===== Listed records =====
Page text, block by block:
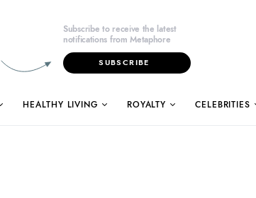
Subscribe to receive the latest
notifications from Metaphore
SUBSCRIBE
HEALTHY LIVING ROYALTY CELEBRITIES
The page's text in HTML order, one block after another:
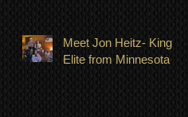
Meet Jon Heitz- King
Elite from Minnesota
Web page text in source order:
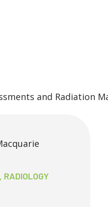
and Radiation
RADIOLOGY
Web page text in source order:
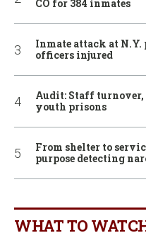
CO for 384 inmates
Inmate attack at N.Y.
officers injured
Audit: Staff
youth prisons
From shelter to
purpose detecting
WHAT TO
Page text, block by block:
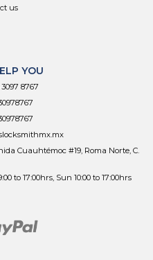
us
YOU
8767
Cuauhtémoc #19, Roma Norte, C.
to 17:00hrs, Sun 10:00 to 17:00hrs
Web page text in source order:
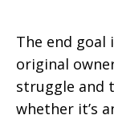
The end
original
struggle and
whether it’s
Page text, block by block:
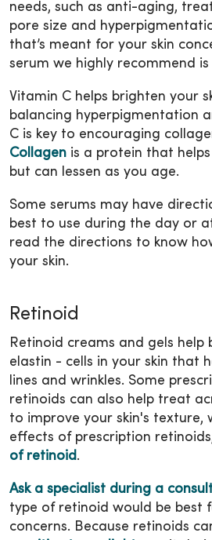
needs, such as anti-aging,
pore size and
that’s meant for your skin
serum we highly recommend is
Vitamin C helps brighten your
balancing hyperpigmentation
C is key to encouraging
Collagen is a protein that
but can lessen as you age.
Some serums may have
best to use during the day or
read the directions to know
your skin.
Retinoid
Retinoid creams and gels help
elastin - cells in your skin that
lines and wrinkles. Some
retinoids can also help treat
to improve your skin's texture,
effects of prescription
of retinoid.
Ask a specialist during a
type of retinoid would be best
concerns. Because retinoids
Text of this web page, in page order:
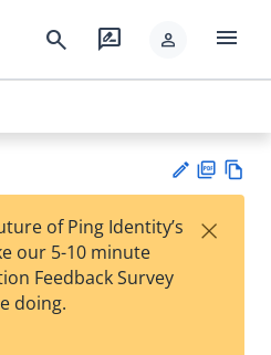
search rate_review person menu
est
F
of Ping Identity’s
our 5-10 minute
Feedback Survey
doing.
×
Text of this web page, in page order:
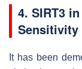
4. SIRT3
Sensitivity
It has been
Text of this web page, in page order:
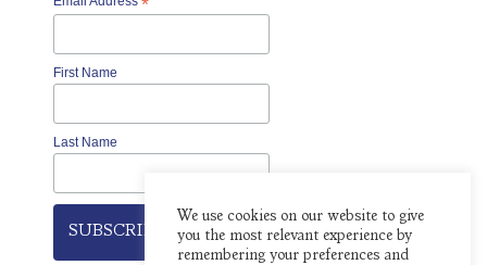
First Name
Last Name
We use cookies on our website to give
you the most relevant experience by
remembering your preferences and
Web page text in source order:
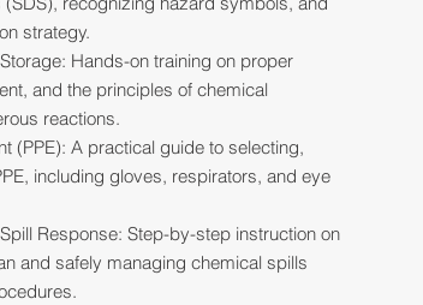
strategy.
Hands-on training on proper
and the principles of chemical
reactions.
(PPE): A practical guide to selecting,
including gloves, respirators, and eye
Response: Step-by-step instruction on
and safely managing chemical spills
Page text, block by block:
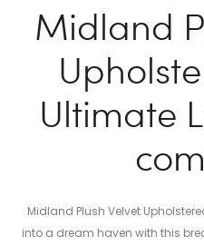
Midland
Ultimate
Midland Plush Velvet
into a dream haven with this
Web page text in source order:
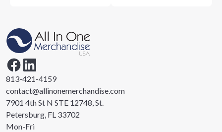
813-421-4159
contact@allinonemerchandise.com
7901 4th St N STE 12748, St.
Petersburg, FL 33702
Mon-Fri
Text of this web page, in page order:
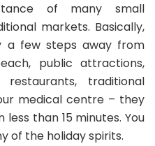
of many small
markets. Basically,
a few steps away from
public attractions,
traditional
medical centre – they
than 15 minutes. You
of the holiday spirits.
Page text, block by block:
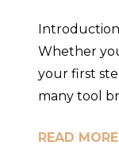
Whether
your first
many tool
READ MORE
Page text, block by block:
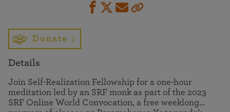
Donate
Details
Join Self-Realization Fellowship for a one-hour
meditation led by an SRF monk as part of the 2023
SRF Online World Convocation, a free weeklong
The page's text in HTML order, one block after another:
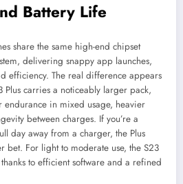
Battery Life
share the same high-end chipset
delivering snappy app launches,
efficiency. The real difference appears
Plus carries a noticeably larger pack,
endurance in mixed usage, heavier
between charges. If you’re a
day away from a charger, the Plus
bet. For light to moderate use, the S23
to efficient software and a refined
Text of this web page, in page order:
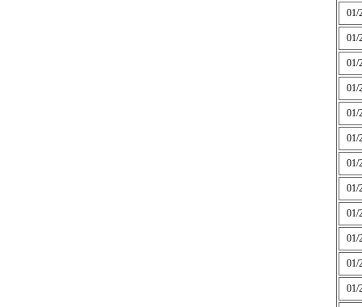
01/
01/
01/
01/
01/
01/
01/
01/
01/
01/
01/
01/
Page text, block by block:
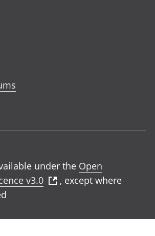
under the Open
v3.0
, except where
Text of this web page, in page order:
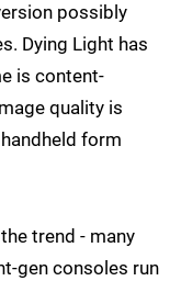
possibly
Dying Light has
is content-
quality is
form
trend - many
gen consoles run
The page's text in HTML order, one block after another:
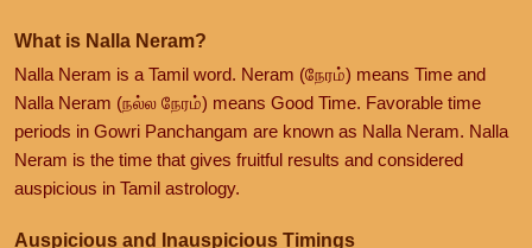
What is Nalla Neram?
Nalla Neram is a Tamil word. Neram (நேரம்) means Time and
Nalla Neram (நல்ல நேரம்) means Good Time. Favorable time
periods in Gowri Panchangam are known as Nalla Neram. Nalla
Neram is the time that gives fruitful results and considered
auspicious in Tamil astrology.
Auspicious and Inauspicious Timings
=====
What the task requires — Apart from the pictures, write every entry out again exactly.

Problem solution —
Page text, block by block:
Subscribe to receive the latest
notifications from Metaphore
SUBSCRIBE
HEALTHY LIVING ROYALTY CELEBRITIES
The page's text in HTML order, one block after another:
Meet Jon Heitz- King
Elite from Minnesota
Web page text in source order:
and Radiation
RADIOLOGY
Web page text in source order:
CO for 384 inmates
Inmate attack at N.Y.
officers injured
Audit: Staff
youth prisons
From shelter to
purpose detecting
WHAT TO
Page text, block by block:
us
YOU
8767
Cuauhtémoc #19, Roma Norte, C.
to 17:00hrs, Sun 10:00 to 17:00hrs
Web page text in source order:
The end
original
struggle and
whether it’s
Page text, block by block:
needs, such as anti-aging,
pore size and
that’s meant for your skin
serum we highly recommend is
Vitamin C helps brighten your
balancing hyperpigmentation
C is key to encouraging
Collagen is a protein that
but can lessen as you age.
Some serums may have
best to use during the day or
read the directions to know
your skin.
Retinoid
Retinoid creams and gels help
elastin - cells in your skin that
lines and wrinkles. Some
retinoids can also help treat
to improve your skin's texture,
effects of prescription
of retinoid.
Ask a specialist during a
type of retinoid would be best
concerns. Because retinoids
Text of this web page, in page order:
search rate_review person menu
est
F
of Ping Identity’s
our 5-10 minute
Feedback Survey
doing.
×
Text of this web page, in page order:
4. SIRT3
Sensitivity
It has been
Text of this web page, in page order:
First Name
Last Name
We use cookies on our website to give
you the most relevant experience by
remembering your preferences and
Web page text in source order:
strategy.
Hands-on training on proper
and the principles of chemical
reactions.
(PPE): A practical guide to selecting,
including gloves, respirators, and eye
Response: Step-by-step instruction on
and safely managing chemical spills
Page text, block by block:
Midland
Ultimate
Midland Plush Velvet
into a dream haven with this
Web page text in source order:
813-421-4159
contact@allinonemerchandise.com
7901 4th St N STE 12748, St.
Petersburg, FL 33702
Mon-Fri
Text of this web page, in page order:
of many small
markets. Basically,
a few steps away from
public attractions,
traditional
medical centre – they
than 15 minutes. You
of the holiday spirits.
Page text, block by block:
Whether
your first
many tool
READ MORE
Page text, block by block:
Donate
Details
Join Self-Realization Fellowship for a one-hour
meditation led by an SRF monk as part of the 2023
SRF Online World Convocation, a free weeklong
The page's text in HTML order, one block after another:
Battery Life
share the same high-end chipset
delivering snappy app launches,
efficiency. The real difference appears
Plus carries a noticeably larger pack,
endurance in mixed usage, heavier
between charges. If you’re a
day away from a charger, the Plus
bet. For light to moderate use, the S23
to efficient software and a refined
Text of this web page, in page order:
01/
01/
01/
01/
01/
01/
01/
01/
01/
01/
01/
01/
Page text, block by block:
under the Open
v3.0
, except where
Text of this web page, in page order:
possibly
Dying Light has
is content-
quality is
form
trend - many
gen consoles run
The page's text in HTML order, one block after another:
What is Nalla Neram?
Nalla Neram is a Tamil word. Neram (நேரம்) means Time and
Nalla Neram (நல்ல நேரம்) means Good Time. Favorable time
periods in Gowri Panchangam are known as Nalla Neram. Nalla
Neram is the time that gives fruitful results and considered
auspicious in Tamil astrology.
Auspicious and Inauspicious Timings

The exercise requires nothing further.